Substream cursor
What area the feature impact?
Connectors
Revelant Information
As requested in Slack: For example, the first time I get 3 ids from the API /v1/deals, I pass it to the API /v1/deals/{id}/flow, the second time I run the API /v1/deals, I get 2 new ids, then I pass it to the API /v1 /deals/{id}/flow. How to do this?
As of 2023-07-13, there are no ways to do this because it's a whole new way of managing the state (it's not incremental as "the ids are incremental" but it's incremental as "we have never fetched the information for those ids).
Proposed solution Have a new component (name to be reworked) to allow the cursor to manage a substream like this:
incremental_sync:
type: SubstreamAlreadyFetchedCursor
parent_stream: "#/definitions/parent_stream"
parent_key: id
@maxi297 any updates here? This seems to be a blocker for me using airbyte for Chorus's api. I can incrementally pull conversations, but they don't include the transcript. So I need to use a stream partition to query another endpoint for each conversation. However, I haven't found a way to do that where it isn't a full refresh on the substream.
@tjhiggins I see that some people have shown their interest for this issue. Let me bring this back to the team and see if it's enough to prioritize it.
In the meanwhile if this is blocking for you and you are up for the challenge, you could implement your own version of HttpStream that would:
- have a parent stream field which would be a conversations stream
- re-implement
stategetter and setter to forward this to the conversations stream - re-implement
stream_slicesto fetch the conversations stream records - re-implement
pathin order to consider the information of the slices
I'll keep you posted on this issue!
Grooming:
- in terms of YAML manifest, we could avoid having a new type of cursor by having a field "forward_to_parent". The implementer can see if this makes sense
@tjhiggins This has been deemed not aligned with our team's current goals. We will re-evaluate before the next cycle which is around mid-November
@tjhiggins This has been deemed not aligned with our team's current goals. We will re-evaluate before the next cycle which is around mid-November
Thanks for the update.
Another request for this feature: https://airbytehq-team.slack.com/archives/C027KKE4BCZ/p1705077322351399
And another one as well from Slack: https://airbytehq.slack.com/archives/C027KKE4BCZ/p1715089626142729
I have one API that would align with this as well, since the child object is only changed when the parent is changed, so a feature like this it would prevent about 100K unneeded requests per run, which would also help with their strict API limits.
Same here, Jiminny API.
We have a parent stream activities which would take 17h+ for a full refresh with low chance of running through without timeouts. A child stream 'summary' is requesting the summary of one of this activites. While the parent stream is incremental the child stream tries to run the parent again for the whole year which is
a) data we don't want to pull again
b) doomed to fail as its too much for the api
Any update on this?
@mariana-s-fernandes @TorstenFraust @NAjustin
This is now supported in the Connector Builder if the substream is also configured to be incremental:
Can you confirm if this solves your use cases?

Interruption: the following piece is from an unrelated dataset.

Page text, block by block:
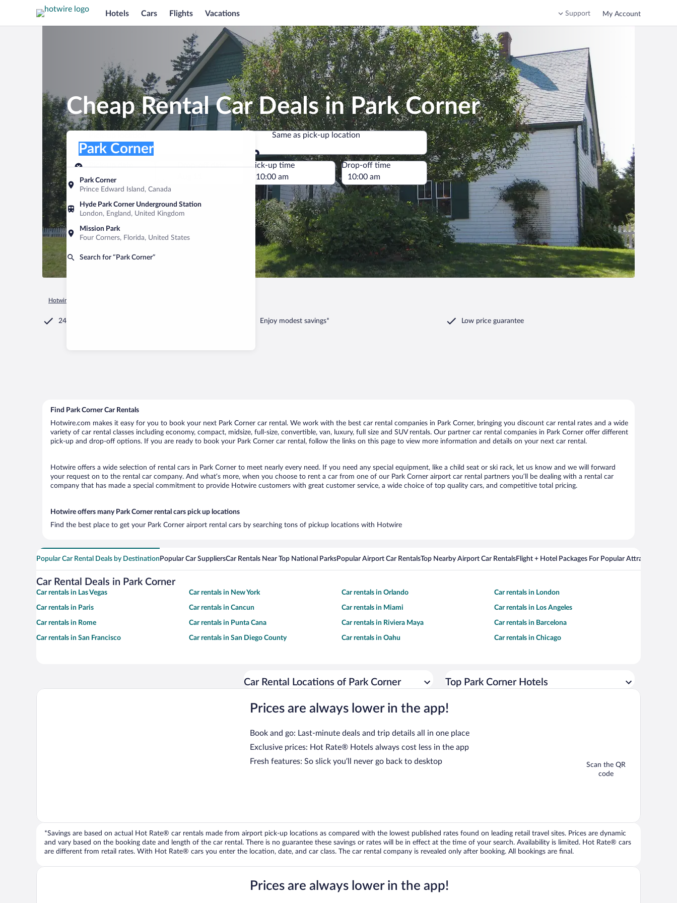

@lmossman Unfortunately not as the substream has to be incremental. I don't undertand this limitation as I was expecting this feature to just pass the parrent id's from the current run to the child stream. My substream just accepts one imput the id of the parrent stream, so I can not make it incremental. https://arc.net/l/quote/dvqztooa
What it the behaviour if the substream is not incremental? Right now it looks to me like the substream runs before the parent stream.
@TorstenFraust have you found a solution or workaround, specifically related to Jiminny?
Is there any update on the above? @lmossman it has not solved the usecase that @TorstenFraust mentioned. I'm having the exact same problem.
Regardless of whether that option is selected, the child still runs a full refresh every time.
@htkapiche were you able to solve this at all?
I have raised the request to support this on non-incremental child streams to the team. I don't have a guarantee on when we will get to it but they are hoping to tackle it soon
@lmossman are you able to share any update in regard to non-incremental child stream?